Hello! My name is Haley and I’m a long-time academic scholar turned librarian. I’m interested in the intersections of text and digital technology, and how this thing we’re calling the digital humanities can enrich and expand our understanding of what is possible in terms of humanities research. To that end, I’m going to create a digital edition. I’m going learn how to mark up a text so that a computer can read and analyze it. I’m going to turn a static text into something a bit more dynamic and interactive. And since I can never really leave Slavic Studies behind, I am going to create a digital edition of Nikolai Gogol’s short stories, starting with “The Nose,” and I’m going to use this project to talk about the work of the digital humanities and digital scholarship.
My introduction into DH came while I was a doctoral student in Slavic Languages and Literatures. As much as I love the subject matter, I found myself quickly disillusioned with the field. If academia can be slow to change, Slavic Studies as a whole is notoriously conservative and unyielding. In some ways, doing the work of Slavic Studies feels like being stuck on a rickety old ship embarking ever so slowly on a path already charted. You don’t know how to get off this boat, perhaps even have some vague ideas about hijacking the whole thing, but the ship is so heavy and hard to re-direct. You find yourself channeling Mayakovsky when he and his contemporaries first penned the Futurist Manifesto all those years ago. Maybe there is no steering the ship. You need to jump, but the waters are murky. And you don’t know how to swim—no one taught you how!
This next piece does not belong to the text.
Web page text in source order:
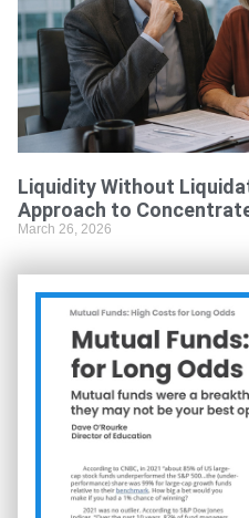
Liquidity Without
Approach to
March 26, 2026

Meanwhile, you’re watching other graduate students engage with some interesting interdisciplinary research—stuff that’s relevant and meaningful to our contemporary experience—while you are working with outdated tools and the burden of tradition.
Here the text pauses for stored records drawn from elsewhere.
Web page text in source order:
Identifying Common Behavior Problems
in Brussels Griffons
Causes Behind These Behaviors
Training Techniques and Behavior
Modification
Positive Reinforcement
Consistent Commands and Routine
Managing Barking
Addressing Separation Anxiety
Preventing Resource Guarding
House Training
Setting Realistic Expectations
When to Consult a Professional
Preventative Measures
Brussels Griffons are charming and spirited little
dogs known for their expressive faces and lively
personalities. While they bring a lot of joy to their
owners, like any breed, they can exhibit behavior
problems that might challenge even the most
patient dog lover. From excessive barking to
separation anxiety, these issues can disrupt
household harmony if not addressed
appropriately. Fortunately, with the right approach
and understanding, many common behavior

This blog and the project for which it was created is my attempt to “swim,” to grapple with not only some interesting tools and approaches, but also with my intellectual and professional future. Inspired by other DH projects such as Digital Dostoevsky, I am going to create a digital edition and document the process here as I go along. Open access, collaboration, and public engagement are core values of the digital humanities, and I will endeavor to make the process of creating this digital edition as transparent and accessible as possible. To that end, I’ll be including helpful resources, tips, and explanatory materials that informed my research and creative process with every post. I hope this might be a place that supports learning and innovative thinking, as well as a forum to connect and share ideas.
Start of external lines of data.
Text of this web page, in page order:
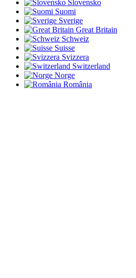
Slovensko
Suomi
Sverige
Great Britain
Schweiz
Suisse
Svizzera
Switzerland
Norge
România
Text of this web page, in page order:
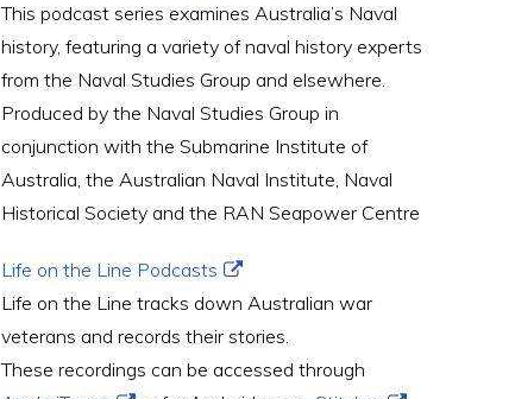
This podcast series examines Australia’s Naval
history, featuring a variety of naval history experts
from the Naval Studies Group and elsewhere.
Produced by the Naval Studies Group in
conjunction with the Submarine Institute of
Australia, the Australian Naval Institute, Naval
Historical Society and the RAN Seapower Centre
Life on the Line Podcasts
Life on the Line tracks down Australian war
veterans and records their stories.
These recordings can be accessed through
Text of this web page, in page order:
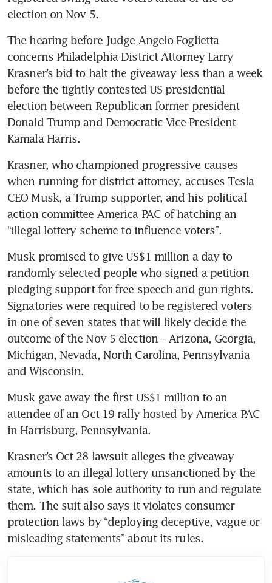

We need new perspectives and modes of analysis to breathe life into our approach to Slavic literature and humanistic inquiry in general. These kinds of tools and methods are not meant to displace traditional modes of inquiry and research, but to complement and challenge tired assumptions of what it means to extract meaning from a text. The digital humanities may be able to help change how we conduct and support humanities research, BUT there’s still a lot of work to be done. While I cannot yet speculate on exactly how this particular project will turn out or what research questions will be answered, I do hope to learn a lot about how DH and Slavic Studies intersect. I also hope that this may serve as a useful guide for someone out there (maybe even you) looking to start their own DH project.
How exciting! I look forward to hearing more about your project soon!